Intracranial hypertension is a serious medical condition that needs careful tests to confirm it, find any causes, and start the right treatment. Doctors use a mix of medical history, physical exams, eye checks, brain scans, and spinal fluid tests to diagnose it. Quick and accurate diagnosis helps prevent complications, especially permanent vision loss and brain damage.
Medical History and Symptoms
The first step is to take a detailed medical history. The doctor asks about symptoms like ongoing headaches, vision problems, nausea, ringing in the ears, or changes in thinking. They want to know if symptoms started suddenly or slowly, how long they last, and if they get worse at certain times or positions. The doctor also asks about risk factors such as obesity, recent weight gain, pregnancy, or use of medicines that can raise pressure, like tetracyclines, retinoids, or hormone treatments.
Physical and Neurological Exam
Next, the doctor performs a thorough physical and neurological exam. They look for signs of high pressure, especially swelling of the optic disc called papilloedema. This is the most reliable sign of raised intracranial pressure. Doctors use an ophthalmoscope to check for it. If papilloedema is found, it strongly suggests intracranial hypertension. They also check for nerve problems such as sixth cranial nerve palsy, which causes double vision, abnormal eye movements, or lowered consciousness. These signs may show the condition is severe or worsening fast.
Brain Imaging Tests
Many symptoms of intracranial hypertension can be caused by other problems like brain tumors, migraines, infections, or blood vessel issues. Therefore, brain imaging is very important. MRI scans are usually the first test. MRI can rule out tumors, hydrocephalus, blood clots, or birth defects. It may also show subtle signs of idiopathic intracranial hypertension, such as flattening of the back of the eye, swelling of optic nerve sheaths, empty sella, or narrowing of venous sinuses.

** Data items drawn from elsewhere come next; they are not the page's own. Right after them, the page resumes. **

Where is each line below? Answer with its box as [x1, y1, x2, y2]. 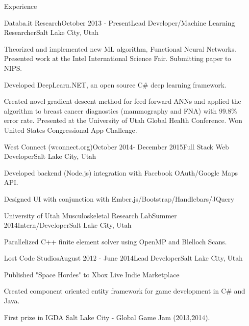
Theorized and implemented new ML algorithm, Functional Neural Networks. [4, 43, 236, 54]
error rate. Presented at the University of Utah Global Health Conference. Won [4, 115, 243, 125]
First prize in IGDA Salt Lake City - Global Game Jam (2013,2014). [4, 312, 210, 322]
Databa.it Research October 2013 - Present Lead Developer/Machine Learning [4, 17, 235, 28]
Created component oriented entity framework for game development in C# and [4, 286, 246, 296]
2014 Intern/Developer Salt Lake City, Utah [4, 220, 132, 230]
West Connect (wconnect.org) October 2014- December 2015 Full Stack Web [4, 141, 229, 151]
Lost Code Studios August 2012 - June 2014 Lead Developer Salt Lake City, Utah [4, 253, 243, 263]
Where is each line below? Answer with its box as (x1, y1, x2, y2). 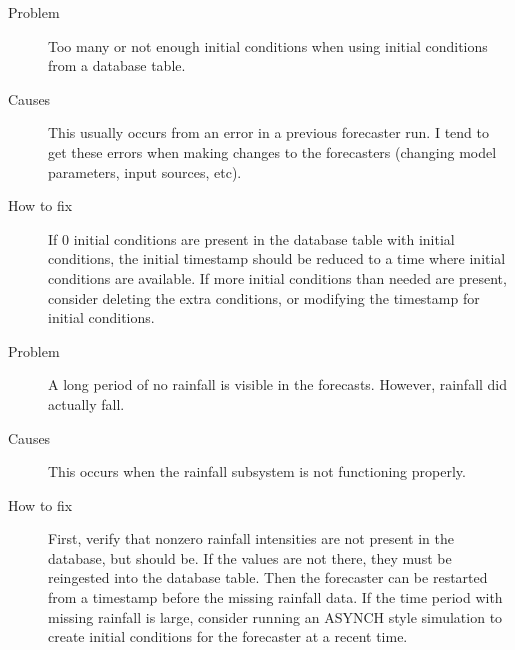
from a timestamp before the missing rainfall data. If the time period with (48, 587, 503, 608)
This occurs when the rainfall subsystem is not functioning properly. (48, 461, 466, 482)
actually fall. (48, 393, 125, 414)
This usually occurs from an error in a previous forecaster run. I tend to (48, 122, 489, 143)
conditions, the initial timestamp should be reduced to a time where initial (48, 248, 506, 269)
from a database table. (48, 55, 186, 76)
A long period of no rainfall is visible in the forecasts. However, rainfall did (48, 374, 508, 395)
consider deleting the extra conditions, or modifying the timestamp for (48, 287, 480, 308)
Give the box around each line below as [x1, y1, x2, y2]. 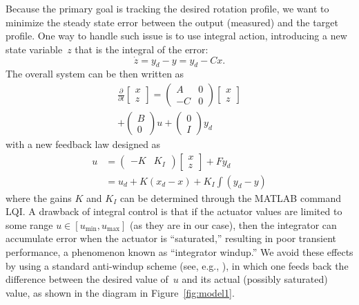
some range [6, 217, 53, 232]
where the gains [6, 190, 72, 205]
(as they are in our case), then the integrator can [130, 217, 337, 232]
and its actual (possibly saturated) [182, 272, 328, 286]
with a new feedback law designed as [6, 137, 161, 151]
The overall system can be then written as [6, 66, 184, 81]
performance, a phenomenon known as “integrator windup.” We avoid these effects [6, 245, 353, 259]
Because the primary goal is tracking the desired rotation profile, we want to [6, 1, 329, 15]
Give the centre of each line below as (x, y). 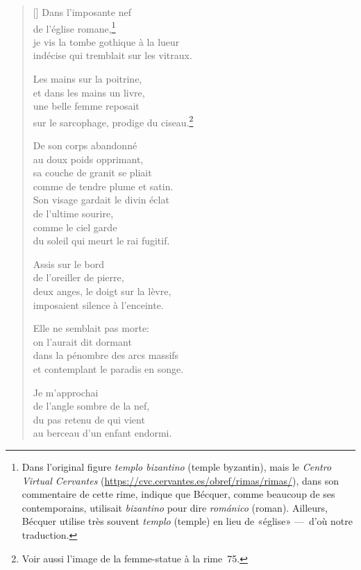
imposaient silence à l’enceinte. (98, 304)
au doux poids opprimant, (88, 159)
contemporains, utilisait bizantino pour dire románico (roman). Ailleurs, (175, 507)
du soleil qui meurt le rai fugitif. (101, 241)
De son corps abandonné (85, 145)
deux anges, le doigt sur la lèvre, (102, 291)
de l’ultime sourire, (73, 213)
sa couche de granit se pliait (92, 173)
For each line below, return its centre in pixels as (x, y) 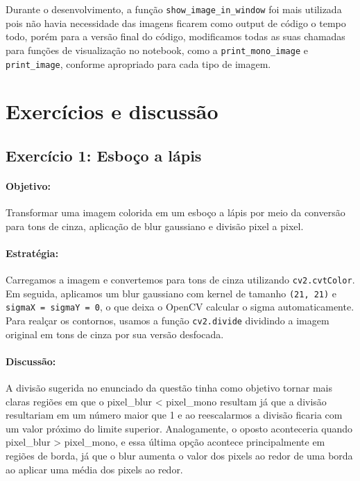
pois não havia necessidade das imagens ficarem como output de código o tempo (176, 23)
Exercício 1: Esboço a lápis (104, 155)
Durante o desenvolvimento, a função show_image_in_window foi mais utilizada (174, 9)
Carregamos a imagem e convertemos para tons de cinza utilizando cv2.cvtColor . (180, 280)
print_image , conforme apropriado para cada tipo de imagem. (138, 63)
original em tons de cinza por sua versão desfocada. (115, 334)
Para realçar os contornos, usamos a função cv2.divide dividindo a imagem (168, 321)
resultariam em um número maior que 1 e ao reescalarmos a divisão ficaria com (174, 415)
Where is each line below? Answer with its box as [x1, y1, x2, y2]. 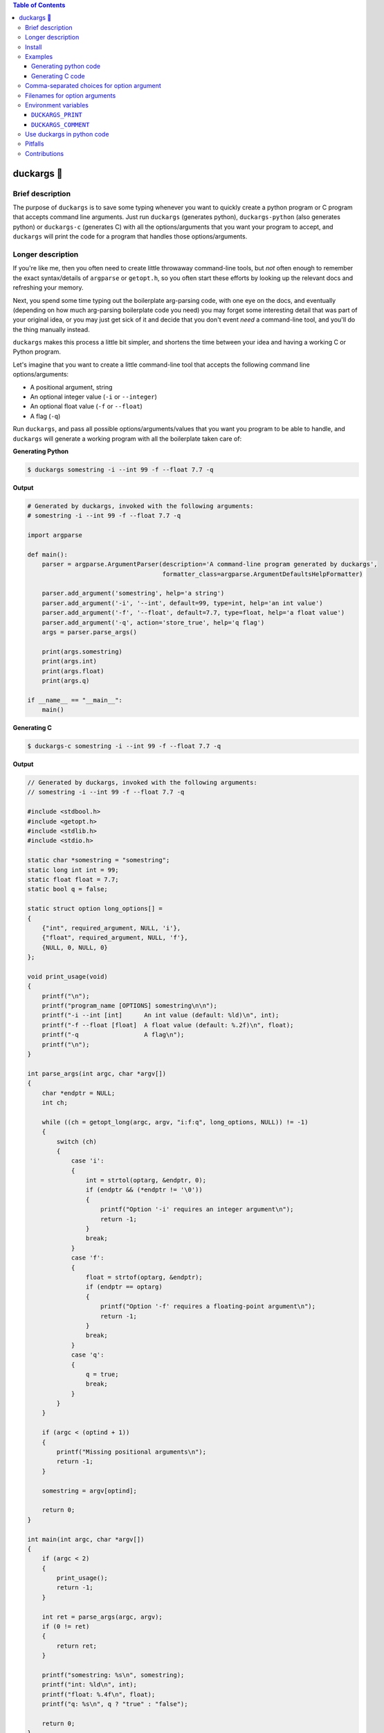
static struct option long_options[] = [27, 905, 163, 913]
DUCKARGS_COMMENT [31, 121, 90, 128]
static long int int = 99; [27, 866, 119, 873]
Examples [25, 52, 53, 60]
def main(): [27, 550, 68, 558]
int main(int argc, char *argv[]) [27, 1535, 145, 1543]
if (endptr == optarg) [85, 1283, 163, 1291]
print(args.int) [42, 657, 97, 665]
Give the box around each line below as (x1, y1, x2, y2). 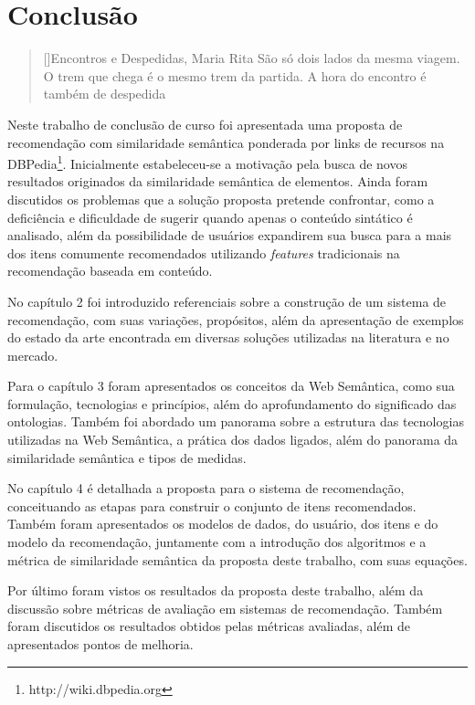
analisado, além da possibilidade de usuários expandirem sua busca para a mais (7, 226, 452, 245)
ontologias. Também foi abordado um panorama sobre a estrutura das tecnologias (7, 412, 464, 431)
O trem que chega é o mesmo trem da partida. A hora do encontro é (43, 66, 427, 85)
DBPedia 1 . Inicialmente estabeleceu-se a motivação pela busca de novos (7, 152, 407, 173)
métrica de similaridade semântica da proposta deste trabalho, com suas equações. (7, 550, 468, 569)
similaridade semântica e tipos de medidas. (7, 447, 247, 467)
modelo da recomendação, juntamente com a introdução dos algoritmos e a (7, 532, 427, 552)
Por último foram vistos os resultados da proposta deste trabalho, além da (7, 581, 424, 600)
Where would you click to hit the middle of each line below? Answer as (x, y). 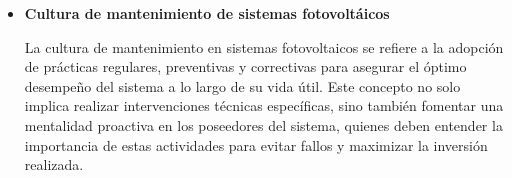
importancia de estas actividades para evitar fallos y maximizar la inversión (256, 144)
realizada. (54, 164)
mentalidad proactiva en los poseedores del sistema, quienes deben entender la (263, 124)
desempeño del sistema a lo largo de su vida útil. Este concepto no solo (242, 85)
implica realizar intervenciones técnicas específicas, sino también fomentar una (264, 105)
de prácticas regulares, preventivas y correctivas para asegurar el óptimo (245, 66)
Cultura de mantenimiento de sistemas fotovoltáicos (207, 13)
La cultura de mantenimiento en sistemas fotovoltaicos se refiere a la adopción (264, 46)
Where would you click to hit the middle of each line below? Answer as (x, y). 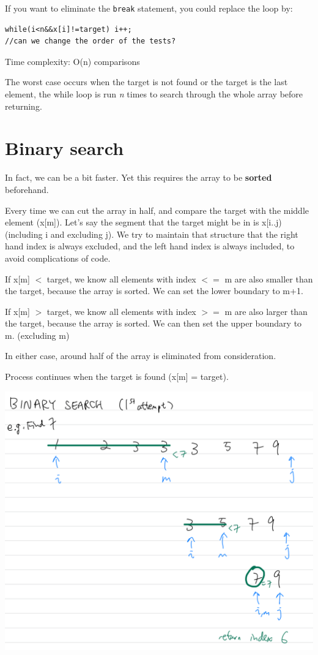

If blood clots in brain veins are suspected, doctors use MR venogram (MRV) or CT venogram (CTV). These scans check the veins that drain blood from the brain. Blocked veins can raise pressure and must be found and treated. Venograms provide detailed views that standard MRI or CT might miss.
Lumbar Puncture (Spinal Tap)
A key test for diagnosis is the lumbar puncture. This involves inserting a needle into the lower spine to collect cerebrospinal fluid (CSF). Doctors measure the opening pressure of CSF. In adults, pressure above 20 cm H₂O (or 25 cm H₂O in obese people) is high. The fluid is also checked for infection, bleeding, or inflammation. If the CSF is normal but pressure is high, and scans show no other cause, doctors may diagnose idiopathic intracranial hypertension (IIH).
For children, the normal pressure ranges differ, and doctors consider age, weight, and other health issues when interpreting results. Children may need sedation for scans and lumbar puncture. Infants with a bulging soft spot on the head or unusually large head size might be suspected of raised pressure before testing.
Eye Exams
Patients with vision problems need thorough eye exams. Eye specialists may perform:
- Visual field tests to check peripheral vision loss
- Fundoscopy to see optic nerve swelling
- Optical coherence tomography (OCT) to measure the thickness of retinal nerve fibers
- Visual acuity tests to check sharpness of vision
These tests show how much the optic nerve is affected and help track changes over time. OCT is a non-invasive scan that can detect early swelling before symptoms appear.
Lumbar Drain Trial
Sometimes, doctors do a lumbar drain trial, where they remove some spinal fluid temporarily to see if symptoms improve. Improvement in headaches or vision after fluid removal supports the diagnosis of intracranial hypertension and helps guide treatment decisions, like shunt surgery.
Diagnostic Criteria and Differential Diagnosis
After tests, doctors classify the condition as idiopathic or secondary intracranial hypertension based on cause. Diagnosing IIH requires meeting criteria known as the modified Dandy criteria:
- Symptoms and signs of high pressure (headache, papilloedema, pulsatile tinnitus)
- No other neurological problems except possible sixth nerve palsy
- High CSF pressure with normal fluid composition
- Normal brain scans without other causes
Doctors must also rule out other conditions that look similar, such as:
- Brain tumors
- Chiari malformations
- Meningitis or encephalitis
- Chronic daily headaches or medication-overuse headaches
- Inflammation of brain blood vessels (vasculitis)
Careful evaluation ensures the right diagnosis, especially in tricky cases.
Summary
Diagnosing intracranial hypertension requires teamwork and many tests: medical history, physical exam, brain scans, lumbar puncture, and eye checks. Quick and correct diagnosis is key to guiding treatment, watching for changes, and preventing serious problems like vision loss or brain herniation. Awareness of this condition, especially in young women with idiopathic cases, leads to earlier care and better results.